▶ _Task inputs_
——

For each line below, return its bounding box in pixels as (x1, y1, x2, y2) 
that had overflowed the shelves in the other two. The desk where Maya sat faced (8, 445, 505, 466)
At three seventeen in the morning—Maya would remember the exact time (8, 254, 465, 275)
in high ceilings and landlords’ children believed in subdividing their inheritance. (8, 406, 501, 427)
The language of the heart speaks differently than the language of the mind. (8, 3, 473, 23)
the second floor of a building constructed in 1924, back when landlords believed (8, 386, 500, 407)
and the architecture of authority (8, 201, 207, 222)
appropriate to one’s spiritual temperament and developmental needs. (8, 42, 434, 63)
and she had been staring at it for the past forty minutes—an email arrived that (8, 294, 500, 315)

——

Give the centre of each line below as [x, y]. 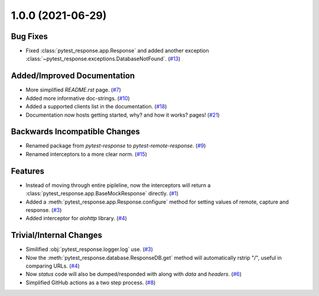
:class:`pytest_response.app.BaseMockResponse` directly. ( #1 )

——

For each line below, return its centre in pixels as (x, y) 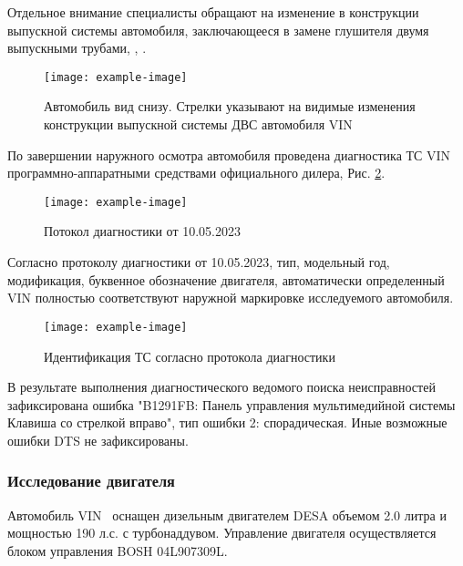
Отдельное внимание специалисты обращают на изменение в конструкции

——

Give the number of lines that hold the word "believed" in these records, with nothing added.

2